Within the listing below, filter for "Clubs" and copy every matching line.
Records supplied below:
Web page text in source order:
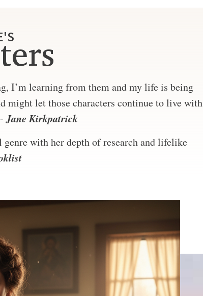
I’m learning from them and my life is being
might let those characters continue to live with
Jane Kirkpatrick
with her depth of research and lifelike
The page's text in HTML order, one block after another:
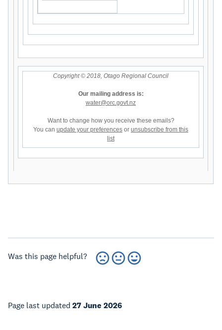
Copyright © 2018, Otago Regional Council
Our mailing address is:
water@orc.govt.nz
Want to change how you receive these emails?
You can update your preferences or unsubscribe from this
list
Was this page helpful?
Page last updated 27 June 2026
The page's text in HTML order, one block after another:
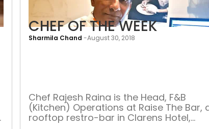
CHEF
WEEK
Sharmila Chand -August 30, 2018
CHEF OF THE WEEK
Chef Rajesh Raina is the Head, F&B
(Kitchen) Operations at Raise The Bar,
rooftop restro-bar in Clarens Hotel,
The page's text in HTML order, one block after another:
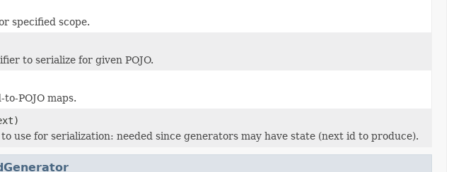
specified scope.
to serialize for given POJO.
POJO maps.
use for serialization: needed since generators may have state (next id to produce).
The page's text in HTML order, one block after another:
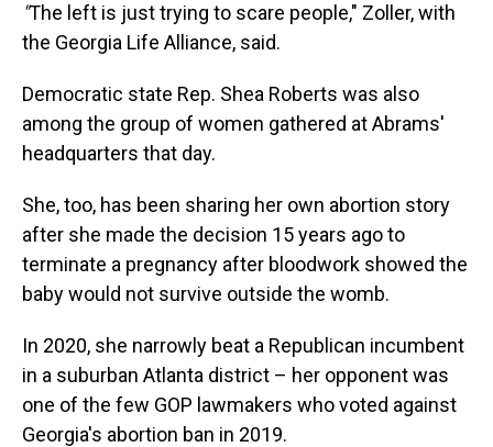
"The left is just trying to scare people," Zoller, with
the Georgia Life Alliance, said.
Democratic state Rep. Shea Roberts was also
among the group of women gathered at Abrams'
headquarters that day.
She, too, has been sharing her own abortion story
after she made the decision 15 years ago to
terminate a pregnancy after bloodwork showed the
baby would not survive outside the womb.
In 2020, she narrowly beat a Republican incumbent
in a suburban Atlanta district – her opponent was
one of the few GOP lawmakers who voted against
Georgia's abortion ban in 2019.
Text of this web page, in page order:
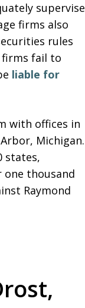
supervise
firms also
rules
firms fail to
liable for
with offices in
Michigan.
states,
one thousand
Raymond
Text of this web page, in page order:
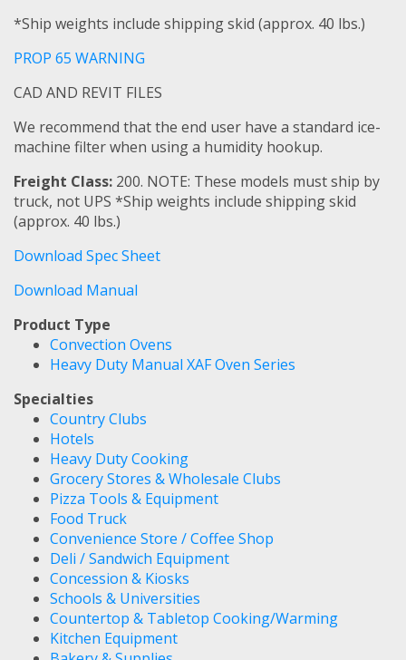
*Ship weights include shipping skid (approx. 40 lbs.)
PROP 65 WARNING
CAD AND REVIT FILES
We recommend that the end user have a standard ice-
machine filter when using a humidity hookup.
Freight Class: 200. NOTE: These models must ship by
truck, not UPS *Ship weights include shipping skid
(approx. 40 lbs.)
Download Spec Sheet
Download Manual
Product Type
Convection Ovens
Heavy Duty Manual XAF Oven Series
Specialties
Country Clubs
Hotels
Heavy Duty Cooking
Grocery Stores & Wholesale Clubs
Pizza Tools & Equipment
Food Truck
Convenience Store / Coffee Shop
Deli / Sandwich Equipment
Concession & Kiosks
Schools & Universities
Countertop & Tabletop Cooking/Warming
Kitchen Equipment
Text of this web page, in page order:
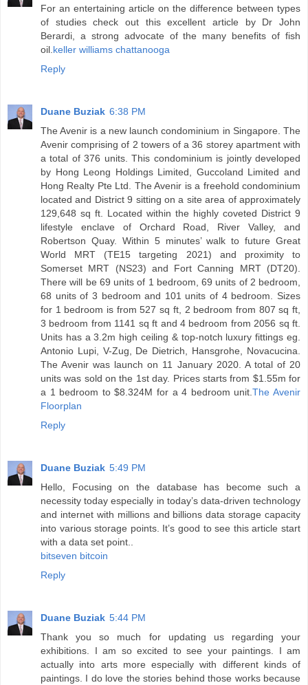
For an entertaining article on the difference between types
of studies check out this excellent article by Dr John
Berardi, a strong advocate of the many benefits of fish
oil. keller williams chattanooga
Reply
Duane Buziak 6:38 PM
The Avenir is a new launch condominium in Singapore. The
Avenir comprising of 2 towers of a 36 storey apartment with
a total of 376 units. This condominium is jointly developed
by Hong Leong Holdings Limited, Guccoland Limited and
Hong Realty Pte Ltd. The Avenir is a freehold condominium
located and District 9 sitting on a site area of approximately
129,648 sq ft. Located within the highly coveted District 9
lifestyle enclave of Orchard Road, River Valley, and
Robertson Quay. Within 5 minutes’ walk to future Great
World MRT (TE15 targeting 2021) and proximity to
Somerset MRT (NS23) and Fort Canning MRT (DT20).
There will be 69 units of 1 bedroom, 69 units of 2 bedroom,
68 units of 3 bedroom and 101 units of 4 bedroom. Sizes
for 1 bedroom is from 527 sq ft, 2 bedroom from 807 sq ft,
3 bedroom from 1141 sq ft and 4 bedroom from 2056 sq ft.
Units has a 3.2m high ceiling & top-notch luxury fittings eg.
Antonio Lupi, V-Zug, De Dietrich, Hansgrohe, Novacucina.
The Avenir was launch on 11 January 2020. A total of 20
units was sold on the 1st day. Prices starts from $1.55m for
a 1 bedroom to $8.324M for a 4 bedroom unit.The Avenir
Floorplan
Reply
Duane Buziak 5:49 PM
Hello, Focusing on the database has become such a
necessity today especially in today’s data-driven technology
and internet with millions and billions data storage capacity
into various storage points. It’s good to see this article start
with a data set point..
bitseven bitcoin
Reply
Duane Buziak 5:44 PM
Thank you so much for updating us regarding your
exhibitions. I am so excited to see your paintings. I am
actually into arts more especially with different kinds of
paintings. I do love the stories behind those works because
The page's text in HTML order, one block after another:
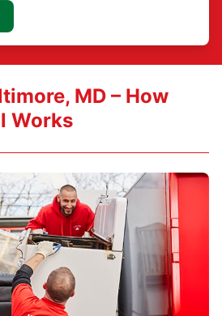
MD – How
Works
End of Records supplied.
_Solution for this exercise_
Country Clubs
Grocery Stores & Wholesale Clubs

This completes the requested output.